A contract is a legally enforceable agreement giving rise to obligations for the parties to it. The formation of a contract is complete when the basic principles of offer, acceptance, consideration   and intention to create legal relations are satisfied (the four basic elements).

An agreement is formed through offer by one party with acceptance of that offer by another party. This involves a matching of the two communications of offer and acceptance.When a contract is formed through standard terms and conditions of business (sale or purchase) if both parties purport to impose their own standard terms, difficulties arise in determining which terms will prevail.

The approach taken by the courts is that an acceptance which attempts to impose new terms is not an acceptance at all, but is a counter-offer which can be accepted by an unequivocal acceptance by the other party, or by performance. This means in practice that the last set of terms dispatched before acceptance or performance (the last shot fired in the battle of the forms) will prevail. Some contracts may be written, or oral, or partly written and partly oral. For more information and to find out if what you are doing is correct book on our Drafting Commercial Contracts seminar

Other contracts may need to be written or by deed to be legally enforceable. In the past, courts have found that contracts do not always have to be signed. Even though the parties to a contract had not executed the draft agreement that had been drawn up, and they had initially intended that it should not be binding unless and until the agreement was executed, the contract was binding on the parties as, on the evidence, they had been acting in accordance with the contract's terms and they had, on the facts, effectively decided that the agreement did not have to be executed after all.

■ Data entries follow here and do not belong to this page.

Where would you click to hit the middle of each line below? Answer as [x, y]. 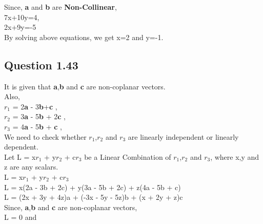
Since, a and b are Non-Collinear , [60, 7]
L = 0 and [21, 217]
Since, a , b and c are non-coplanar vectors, [71, 207]
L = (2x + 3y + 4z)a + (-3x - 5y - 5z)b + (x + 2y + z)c [94, 197]
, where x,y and [235, 156]
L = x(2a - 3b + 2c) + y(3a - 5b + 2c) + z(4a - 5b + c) [93, 187]
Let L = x [20, 156]
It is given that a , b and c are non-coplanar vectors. [85, 86]
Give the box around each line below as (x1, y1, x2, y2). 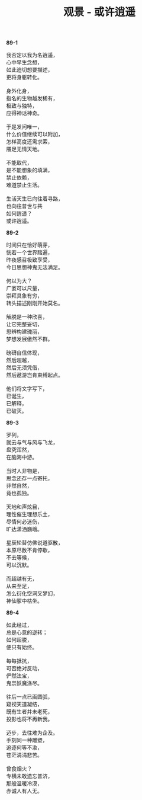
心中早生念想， (6, 59, 43, 66)
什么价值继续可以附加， (6, 131, 63, 138)
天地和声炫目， (6, 503, 43, 510)
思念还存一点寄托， (6, 475, 53, 482)
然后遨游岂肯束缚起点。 (6, 372, 63, 379)
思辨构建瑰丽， (6, 328, 43, 335)
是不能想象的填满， (6, 167, 53, 174)
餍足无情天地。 (6, 146, 43, 153)
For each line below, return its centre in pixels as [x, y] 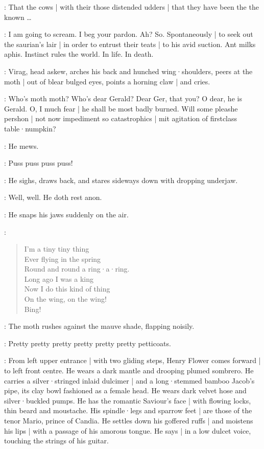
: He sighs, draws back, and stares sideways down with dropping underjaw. [121, 180]
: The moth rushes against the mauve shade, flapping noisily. [99, 326]
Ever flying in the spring [63, 259]
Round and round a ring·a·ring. [77, 269]
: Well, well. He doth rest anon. [53, 197]
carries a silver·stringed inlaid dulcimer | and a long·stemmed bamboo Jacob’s [129, 380]
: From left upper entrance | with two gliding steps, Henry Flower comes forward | [133, 360]
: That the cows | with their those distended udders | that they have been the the [131, 7]
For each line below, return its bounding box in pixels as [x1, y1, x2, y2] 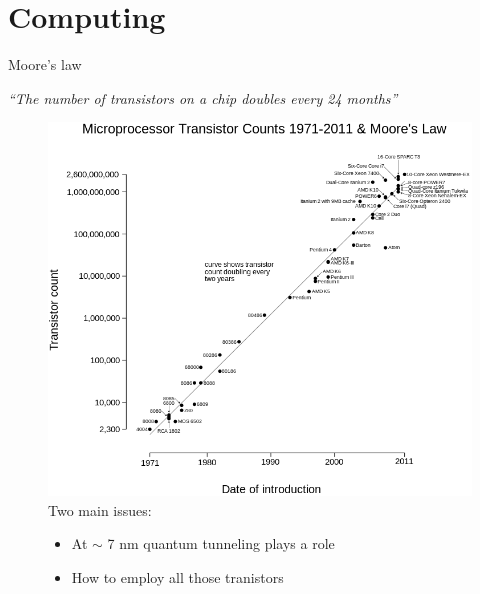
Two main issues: [48, 499, 152, 520]
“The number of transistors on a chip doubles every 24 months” [8, 87, 398, 108]
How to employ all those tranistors [71, 566, 284, 587]
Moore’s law [8, 54, 82, 75]
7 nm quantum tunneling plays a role [107, 533, 335, 554]
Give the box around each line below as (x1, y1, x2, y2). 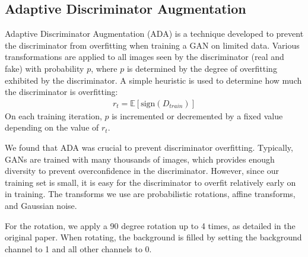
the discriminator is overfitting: (5, 85, 118, 98)
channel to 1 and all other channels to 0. (5, 242, 152, 255)
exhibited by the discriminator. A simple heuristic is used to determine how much (5, 74, 302, 86)
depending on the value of (5, 121, 99, 134)
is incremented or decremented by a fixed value (112, 109, 283, 122)
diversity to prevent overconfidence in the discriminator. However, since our (5, 164, 280, 177)
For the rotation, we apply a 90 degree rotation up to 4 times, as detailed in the (5, 219, 296, 231)
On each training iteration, (5, 109, 102, 122)
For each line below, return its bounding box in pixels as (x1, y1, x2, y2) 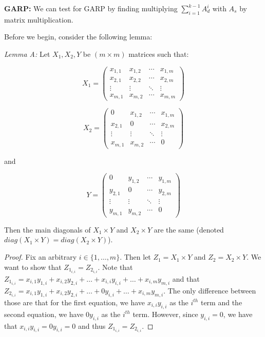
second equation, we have (4, 308, 84, 319)
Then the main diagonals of (4, 224, 91, 235)
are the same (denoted (154, 224, 224, 235)
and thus (78, 320, 106, 331)
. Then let (120, 251, 151, 262)
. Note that (98, 261, 133, 272)
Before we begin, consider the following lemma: (4, 31, 153, 42)
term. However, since (132, 308, 198, 319)
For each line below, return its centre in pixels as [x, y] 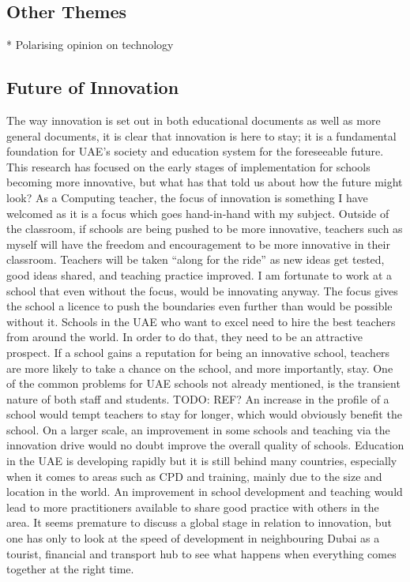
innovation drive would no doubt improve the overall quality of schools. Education [205, 445]
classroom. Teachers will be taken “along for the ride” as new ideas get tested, [196, 259]
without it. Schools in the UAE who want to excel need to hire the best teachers [201, 321]
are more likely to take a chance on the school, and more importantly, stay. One [200, 368]
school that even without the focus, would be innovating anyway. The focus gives [202, 290]
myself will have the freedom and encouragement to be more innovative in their [198, 244]
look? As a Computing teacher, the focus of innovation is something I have [187, 197]
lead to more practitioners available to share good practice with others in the [193, 507]
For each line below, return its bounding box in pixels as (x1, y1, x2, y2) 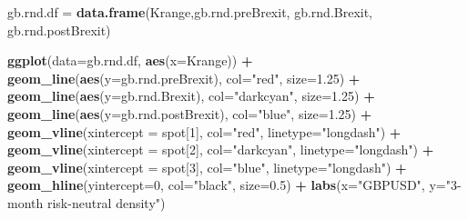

This decision was overturned on appeal on the construction of the facts.In another case, the Court of Appeal held that a counterparts clause prevented a contract from being formed, even though the parties had performed a substantial part of the contract. However, this decision was overturned in March 2010 by the Supreme Court, which held that although the parties never signed the formal written agreement, that agreement had come into effect notwithstanding that the agreement was expressed to be subject to contract.

The parties had by their conduct waived the subject to contract provision. Lord Clarke commented that "the different decisions in the High Court and Court of Appeal and the arguments in the Supreme Court demonstrate the perils of beginning work without agreeing the precise basis upon which it is to be done. The moral of the story to is to "agree first and to start work later." Businesses may not always find it possible to act on Lord Clarke's advice, but should be aware that by beginning to carry out their side of the contract they may waive the protection offered by a "subject to contract" provision. Better still make sure you have the necessary understanding and grasping of legal contracts by attending our Drafting Commercial Contracts seminar at a great price.

All articles are for general purposes and guidance only and do not constitute legal or professional advice. Copyright 2011 Anassutzi & Co Limited. All rights reserved. Information may be shared or reproduced only if accompanied by the author’s name and bio.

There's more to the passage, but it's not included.